### [Instructions for the task]
Determine the number of lines in the data below that hold "performance"; give nothing but that number.

### [Supplied material]

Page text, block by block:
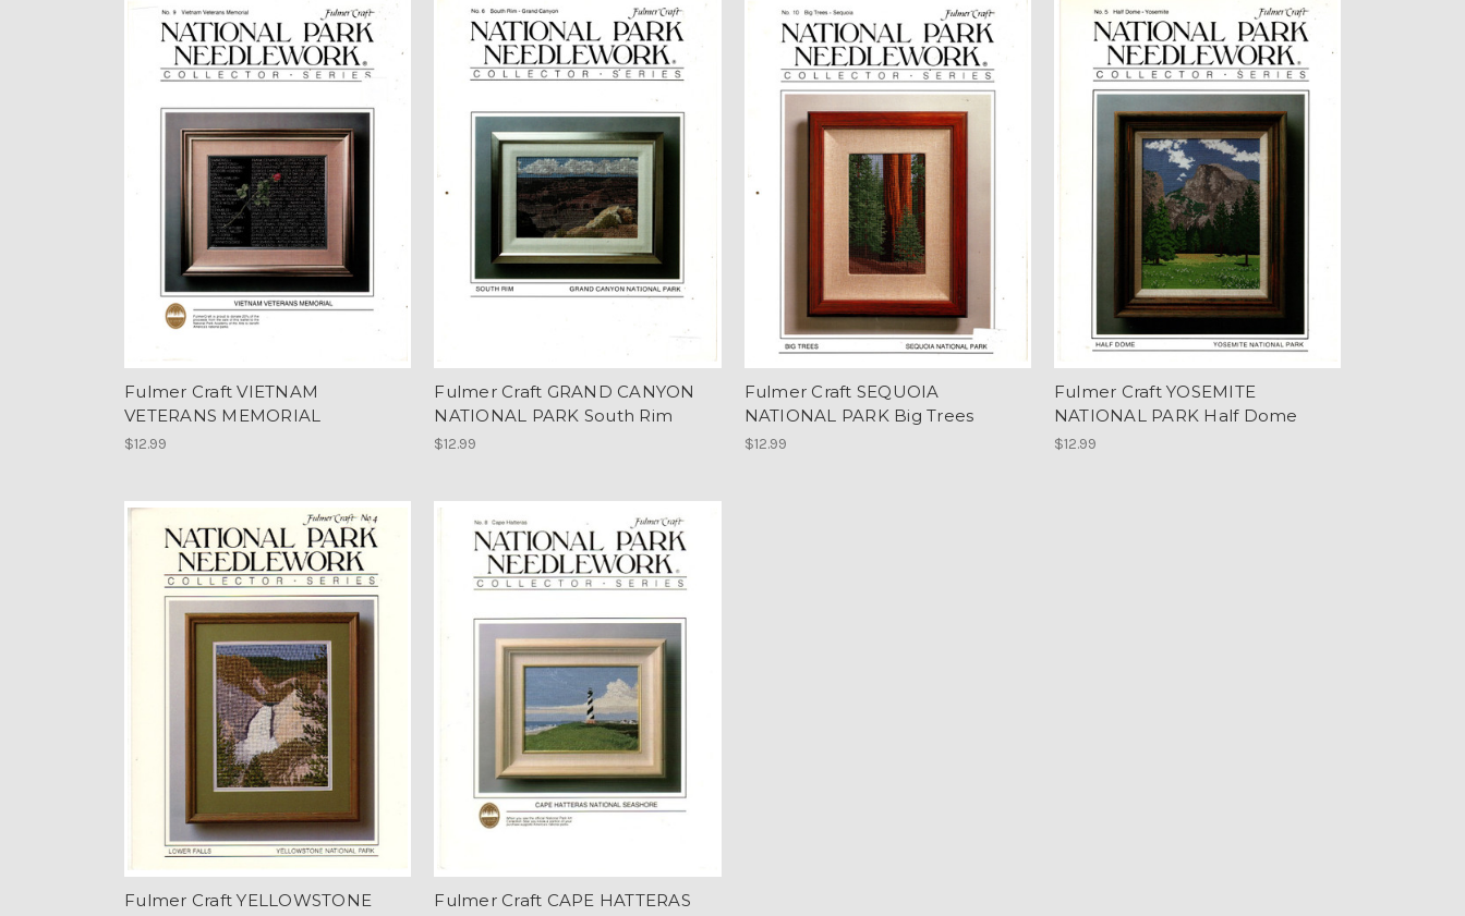
Fulmer Craft VIETNAM
VETERANS MEMORIAL
$12.99
Fulmer Craft GRAND CANYON
NATIONAL PARK South Rim
$12.99
Fulmer Craft SEQUOIA
NATIONAL PARK Big Trees
$12.99
Fulmer Craft YOSEMITE
NATIONAL PARK Half Dome
$12.99
Fulmer Craft YELLOWSTONE
Fulmer Craft CAPE HATTERAS
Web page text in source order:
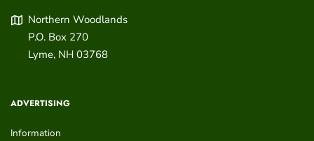
Northern Woodlands
P.O. Box 270
Lyme, NH 03768
ADVERTISING
Information
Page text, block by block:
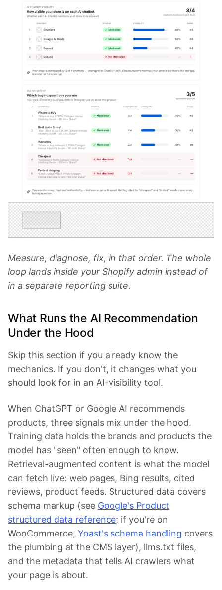
Measure, diagnose, fix, in that order. The whole
loop lands inside your Shopify admin instead of
in a separate reporting suite.
What Runs the AI Recommendation
Under the Hood
Skip this section if you already know the
mechanics. If you don't, it changes what you
should look for in an AI-visibility tool.
When ChatGPT or Google AI recommends
products, three signals mix under the hood.
Training data holds the brands and products the
model has "seen" often enough to know.
Retrieval-augmented content is what the model
can fetch live: web pages, Bing results, cited
reviews, product feeds. Structured data covers
schema markup (see Google's Product
structured data reference; if you're on
WooCommerce, Yoast's schema handling covers
the plumbing at the CMS layer), llms.txt files,
and the metadata that tells AI crawlers what
your page is about.
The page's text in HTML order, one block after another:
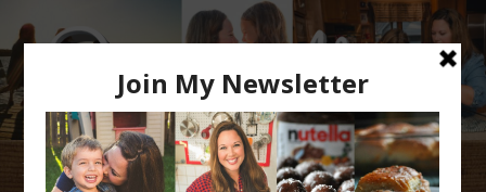
Meet Alice Recipes Conversation
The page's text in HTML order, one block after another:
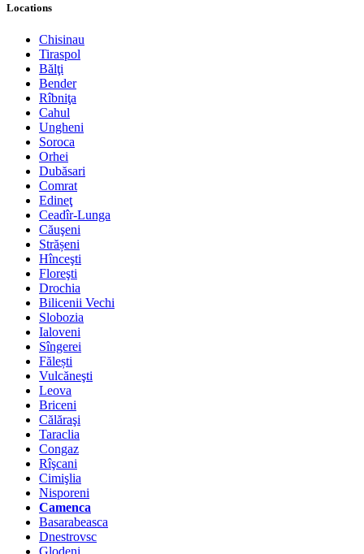
Locations
Chisinau
Tiraspol
Bălţi
Bender
Rîbniţa
Cahul
Ungheni
Soroca
Orhei
Dubăsari
Comrat
Edineţ
Ceadîr-Lunga
Căuşeni
Strășeni
Hînceşti
Floreşti
Drochia
Bilicenii Vechi
Slobozia
Ialoveni
Sîngerei
Fălești
Vulcăneşti
Leova
Briceni
Călăraşi
Taraclia
Congaz
Rîşcani
Cimişlia
Nisporeni
Camenca
Basarabeasca
Dnestrovsc
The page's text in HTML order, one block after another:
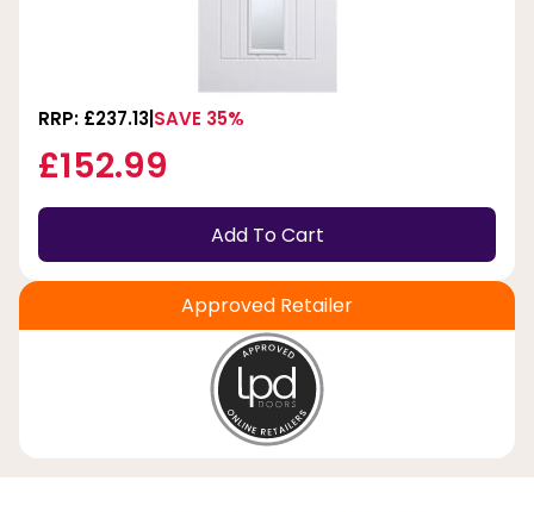
RRP: £237.13 SAVE 35%
£152.99
Add To Cart
Approved Retailer
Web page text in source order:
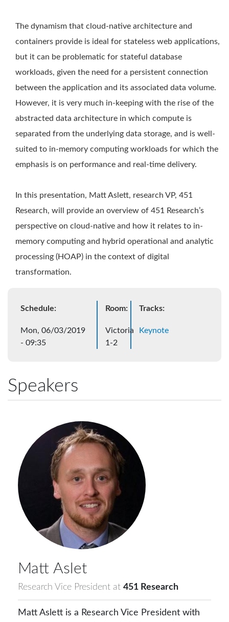
The dynamism that cloud-native architecture and
containers provide is ideal for stateless web applications,
but it can be problematic for stateful database
workloads, given the need for a persistent connection
between the application and its associated data volume.
However, it is very much in-keeping with the rise of the
abstracted data architecture in which compute is
separated from the underlying data storage, and is well-
suited to in-memory computing workloads for which the
emphasis is on performance and real-time delivery.
In this presentation, Matt Aslett, research VP, 451
Research, will provide an overview of 451 Research’s
perspective on cloud-native and how it relates to in-
memory computing and hybrid operational and analytic
processing (HOAP) in the context of digital
transformation.
Schedule:
Mon, 06/03/2019
- 09:35
Room:
Victoria
1-2
Tracks:
Keynote
Speakers
Matt Aslet
Research Vice President at 451 Research
Matt Aslett is a Research Vice President with
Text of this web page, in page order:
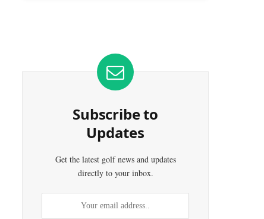
Subscribe to
Updates
Get the latest golf news and updates
directly to your inbox.
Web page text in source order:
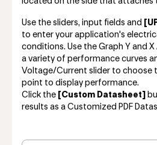
Use the sliders, input fields and
to enter your application's
conditions. Use the Graph Y and
a variety of performance curves
Voltage/Current slider to choose
point to display performance.
Click the
[Custom Datasheet]
results as a Customized PDF
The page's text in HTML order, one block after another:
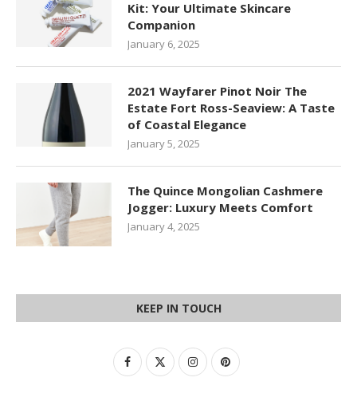
Kit: Your Ultimate Skincare
Companion
January 6, 2025
2021 Wayfarer Pinot Noir The
Estate Fort Ross-Seaview: A Taste
of Coastal Elegance
January 5, 2025
The Quince Mongolian Cashmere
Jogger: Luxury Meets Comfort
January 4, 2025
KEEP IN TOUCH
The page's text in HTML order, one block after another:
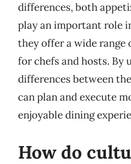
differences, both
play an important role
they offer a wide
for chefs and hosts. By
differences between
can plan and execute
enjoyable dining
How do
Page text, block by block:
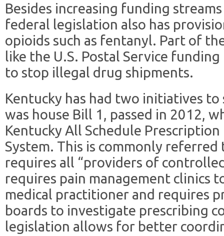
Besides increasing funding
federal legislation also has
opioids such as fentanyl. Part of
like the U.S. Postal Service
to stop illegal drug shipments.
Kentucky has had two initiatives
was house Bill 1, passed in 2012,
Kentucky All Schedule
System. This is commonly referred
requires all “providers of
requires pain management clinics
medical practitioner and requires
boards to investigate prescribing
legislation allows for better
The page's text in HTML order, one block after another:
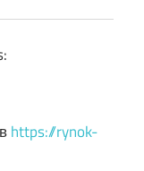
https://rynok-

### [Written response]
3